OK, so let’s start by figuring out WTF this sentence is trying to say. Before the semicolon, we have an action in present perfect tense (“vintners have cut prices”). The use of this tense suggests that the action began in the past, and continues into the present – or at least that the consequences continue in the present.

So whatever happens in the underlined portion, it has to be consistent – somehow – with the timeline that vintners started cutting prices sometime in the past, and then reaped the benefits later.

Quote:
(A) have been priced to sell, and they are

I’m not sure that the verb tenses are 100% wrong here, but they aren’t great. “Vintners have cut prices” (in the past, continuing into the present), the wines “have been priced to sell” (also in the past, continuing into the present), but then we have “they are.” Why is it that the “they are” is suddenly in the present, but the pricing stuff started in the past? I’m not sure that it’s wrong, but I don’t think it’s ideal.

The bigger issue: “they are” is the end of the sentence. “They are”… WHAT, exactly? “They are”… delicious? “They are”… cheap? “They are”… getting me drunk after I drink two bottles for breakfast?

(Oops, did I say that last part out loud? I don’t drink wine for breakfast… anymore. But there were some interesting times in Argentina…)

Anyway, you have to make a big, fat, weird leap to assume that the word “selling” is implied at the end of the sentence. There’s no grammatical reason why we would be able to make that assumption. And so we don’t actually know what the sentence is trying to say if the sentence just ends with “they are.”

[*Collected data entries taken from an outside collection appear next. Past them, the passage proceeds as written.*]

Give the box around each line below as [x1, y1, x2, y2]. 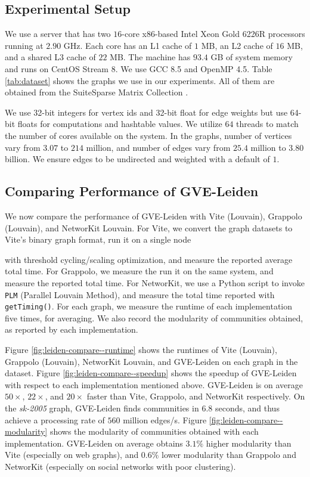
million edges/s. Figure [123, 413, 207, 426]
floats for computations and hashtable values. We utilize [17, 117, 222, 130]
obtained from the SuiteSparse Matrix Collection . [5, 86, 188, 98]
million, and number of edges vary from [86, 141, 231, 153]
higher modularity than [206, 436, 292, 449]
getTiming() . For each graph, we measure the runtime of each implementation [5, 300, 293, 312]
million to [250, 141, 286, 153]
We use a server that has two [5, 27, 111, 40]

So (A) is out, even if you’re able to give the verb tenses the benefit of the doubt.

Quote:
(B) are priced to sell, and they have

We have a very similar problem in (B) as in (A): “they have”… what, exactly? “They have”… been fermented from leftover potato pancakes instead of grapes? “They have”… caused Johnny Depp to destroy another hotel room in a drunken haze? “They have”… made Mike tipsy and happy after a long day of surfing?

We can’t just assume that the word “sold” would magically appear after the “have.” Again, there’s no grammatical reason why we can just carry another form of the verb “to sell” to the end of the sentence.

(B) is gone, too.

Quote:
(C) are priced to sell, and they do

OK, this is a weird aspect of the English language: various forms of the verb “to do” functions sort of like a pronoun, except that it can refer back to a verb instead of a noun. Consider the following examples:

• Mike always wanted to surf in Chile, and last year, he did. → “did” refers back to the verb “to surf”
• Charlie wanted to eat nine pretzels in one day, and on his last trip to Munich, he did. → “did” refers back to the verb phrase “to eat nine pretzels in one day”, and that sounds awesome

So in (C), the meaning actually makes sense: if “do” refers back to the verb “to sell”, we’re OK. “... the wines are priced to sell, and they [sell].” No problem.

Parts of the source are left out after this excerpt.